4.4 The WMA limits for States have, therefore, to be evolved on the basis of some general principle. This may also appear arbitrary, but, it will at least be transparent and will be known ex ante. The RBI will have to provide a space within which legitimate mismatches can reasonably be expected to be handled. It should be the job of the financial manager, and not the RBI to fine tune flows of revenues and expenditures through the year within such space.
4.5 In view of the above, for fixing WMA limits, a logical surrogate for cash flows will be the total expenditure as a base. However, a justifiable fear has been expressed in the past that, linking of WMA limits to expenditure may provide an incentive for larger and more imprudent expenditures. The Committee has, therefore, modified this base so as to omit revenue deficit. Revenue expenditure minus the revenue deficit, which equals the revenue receipts, is the recommended base.
4.6 In the case of capital expenditure, similar consideration do not apply. Capital expenditure has to be matched by a revenue surplus or capital receipts. A revenue surplus financing capital expenditure is a welcome development. Borrowings by the States are regulated by the RBI and the Government of India. Therefore, till such time as the States have free access to the market, the risks involved in accepting revenue expenditure as a base would not apply to capital expenditure to the extent that it is within the approved borrowing programme. The Committee has accordingly adopted revenue receipts plus capital expenditure as the base. The impression gathered from the discussions with the Finance Secretaries was that none of them had objection to such a base.
Split Level of WMA
4.7 While discussing with the Finance Secretaries, the Committee noted that some of the Finance Secretaries wanted a split level of WMA, as had been determined in the case of the Centre. It was observed that the States do not have a regular seasonal pattern of this type in the mismatch of their revenues and expenditures. However, there are two periods in which they all seem to be facing an acute liquidity problem. One is in the month of April, in which pending bills spill over from the previous year. This problem is further accentuated by the fact that the releases from the Government of India come late in this month. The other period is later in the year when States made advance payments of salaries for major festivals; this period is also one in which there are natural calamities. At the time of major festivals, States disburse salaries in advance of the first of the next month which means that, generally in September or October, many States have two salaries to be paid in one month. This happens also at the time of Christmas in some north eastern States. Natural calamities can also create a difficult liquidity situation. This may be the monsoon season in some States, and the summer season in some others.

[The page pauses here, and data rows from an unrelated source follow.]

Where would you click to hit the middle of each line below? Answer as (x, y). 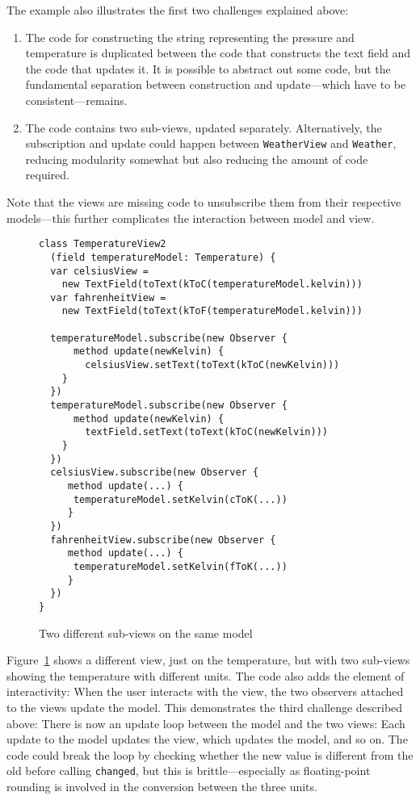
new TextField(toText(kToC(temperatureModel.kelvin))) (212, 285)
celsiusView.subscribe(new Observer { (155, 473)
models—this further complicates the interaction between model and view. (191, 218)
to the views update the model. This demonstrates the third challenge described (205, 707)
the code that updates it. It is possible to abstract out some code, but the (208, 68)
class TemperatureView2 (103, 244)
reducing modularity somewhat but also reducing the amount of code (197, 159)
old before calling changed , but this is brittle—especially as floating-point (189, 771)
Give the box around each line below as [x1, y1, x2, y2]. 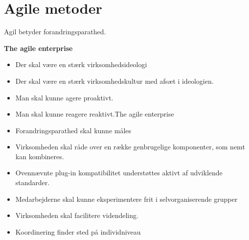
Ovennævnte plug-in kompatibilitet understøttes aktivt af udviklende [15, 168, 223, 178]
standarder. [15, 177, 50, 188]
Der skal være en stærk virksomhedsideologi [15, 59, 147, 70]
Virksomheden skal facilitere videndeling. [15, 210, 138, 220]
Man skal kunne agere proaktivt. [15, 92, 113, 102]
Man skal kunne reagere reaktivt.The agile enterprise [15, 109, 174, 119]
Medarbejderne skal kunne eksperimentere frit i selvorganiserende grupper [15, 193, 238, 204]
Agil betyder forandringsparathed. [4, 26, 106, 37]
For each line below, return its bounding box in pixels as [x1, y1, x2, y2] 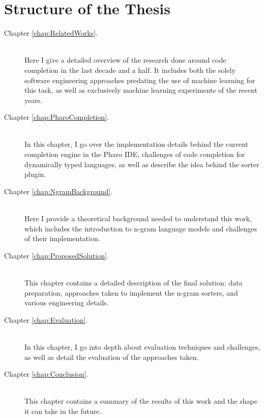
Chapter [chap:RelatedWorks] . [4, 28, 98, 38]
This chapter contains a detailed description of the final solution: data [24, 277, 243, 288]
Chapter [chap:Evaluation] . [4, 314, 88, 325]
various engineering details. [24, 297, 109, 308]
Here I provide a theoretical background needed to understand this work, [24, 213, 252, 224]
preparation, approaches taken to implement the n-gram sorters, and [24, 287, 238, 298]
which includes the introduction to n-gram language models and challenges [24, 223, 257, 233]
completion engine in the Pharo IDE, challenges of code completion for [24, 149, 245, 160]
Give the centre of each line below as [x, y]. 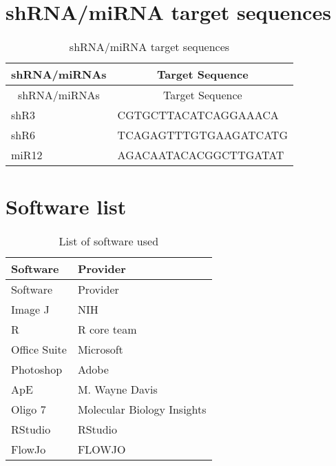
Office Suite [39, 349]
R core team [107, 330]
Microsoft [100, 349]
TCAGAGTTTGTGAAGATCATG [202, 135]
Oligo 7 [29, 409]
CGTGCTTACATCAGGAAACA [198, 115]
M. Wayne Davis [117, 389]
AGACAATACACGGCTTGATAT [201, 155]
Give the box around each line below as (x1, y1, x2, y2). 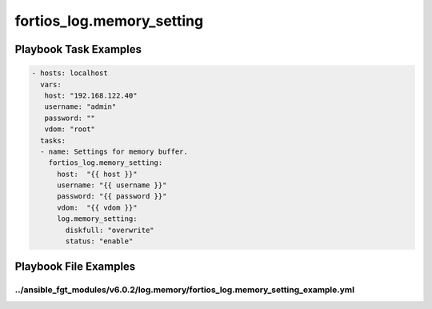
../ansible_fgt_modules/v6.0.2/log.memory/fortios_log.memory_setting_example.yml (14, 284, 355, 295)
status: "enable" (65, 237, 134, 246)
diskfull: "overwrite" (65, 225, 155, 235)
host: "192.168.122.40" (44, 90, 138, 100)
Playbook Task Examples (14, 42, 142, 56)
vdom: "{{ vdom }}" (57, 203, 138, 212)
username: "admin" (44, 102, 117, 111)
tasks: (40, 136, 66, 145)
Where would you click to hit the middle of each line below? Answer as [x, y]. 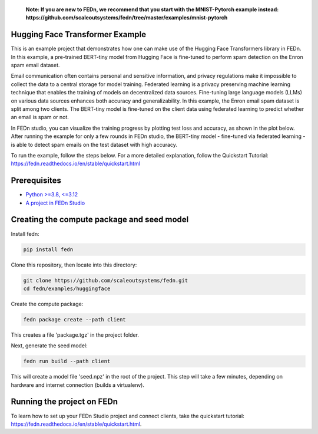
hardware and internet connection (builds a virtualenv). [77, 385]
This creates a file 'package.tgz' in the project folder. [75, 335]
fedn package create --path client [74, 319]
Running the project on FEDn [64, 402]
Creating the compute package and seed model [100, 220]
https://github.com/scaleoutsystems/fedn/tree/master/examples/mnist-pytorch [127, 18]
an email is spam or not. [40, 117]
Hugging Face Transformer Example [79, 34]
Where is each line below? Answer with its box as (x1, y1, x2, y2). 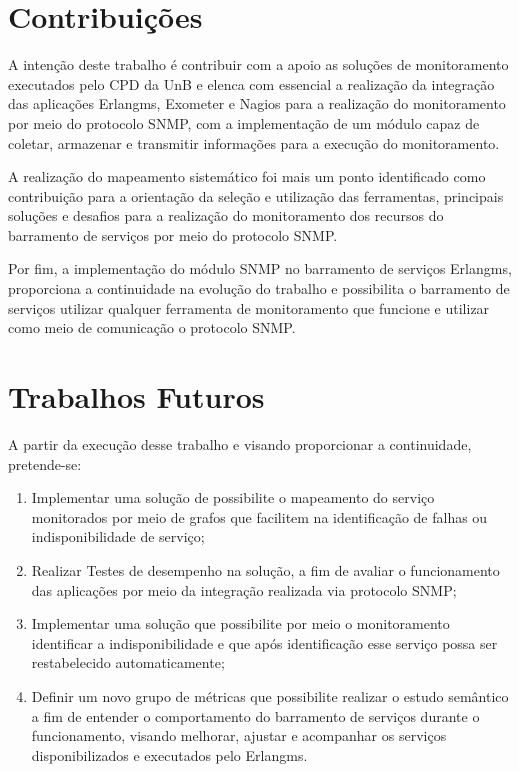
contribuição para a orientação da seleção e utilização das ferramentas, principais (8, 185, 504, 206)
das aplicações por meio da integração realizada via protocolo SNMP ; (31, 579, 457, 600)
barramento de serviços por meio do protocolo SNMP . (8, 224, 338, 245)
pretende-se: (8, 453, 82, 474)
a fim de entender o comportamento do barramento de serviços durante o (31, 705, 480, 726)
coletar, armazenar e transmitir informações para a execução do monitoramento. (8, 132, 500, 153)
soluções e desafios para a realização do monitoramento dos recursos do (8, 205, 444, 226)
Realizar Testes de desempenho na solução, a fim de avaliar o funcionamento (31, 559, 500, 580)

4.8 The Committee recognises these specific problems. However, there are practical difficulties in recommending a split level of WMA limit for such periods. At present, these situations are being met by the States by advance release of funds by the Government of India or by curtailment of other expenditures. If a higher WMA is available, the tendency will be to continue to draw the WMA at this higher level even thereafter. If, therefore, there has to be confining pressure on the States to meet such short-term exigencies by putting in efforts to mobilise resources within the existing budgetary allocations, it would be advisable not to have any split level of WMA. As it is, many of them are not taking the necessary prudent steps, like carrying balances in the calamity fund from good years for use in bad years, etc. The Committee has, therefore, not recommended any seasonal variations in WMA.
Special Category States
4.9 The Committee recognises that the special category States have problems of their own. They have a very small resource base which reduces their flexibility in planning receipts and expenditures. The Planning Commission and Finance Ministry of the Central Government fix most of the parameters. This existing small base of State resources can also be severely affected from time to time. The impact of seasonal conditions and natural calamities is even more severe in their case. In addition, these States have law and order problems. Furthermore, inaccessibility and terrain add to their problems. Therefore, the Committee has, in making its recommendations, dealt with their case separately.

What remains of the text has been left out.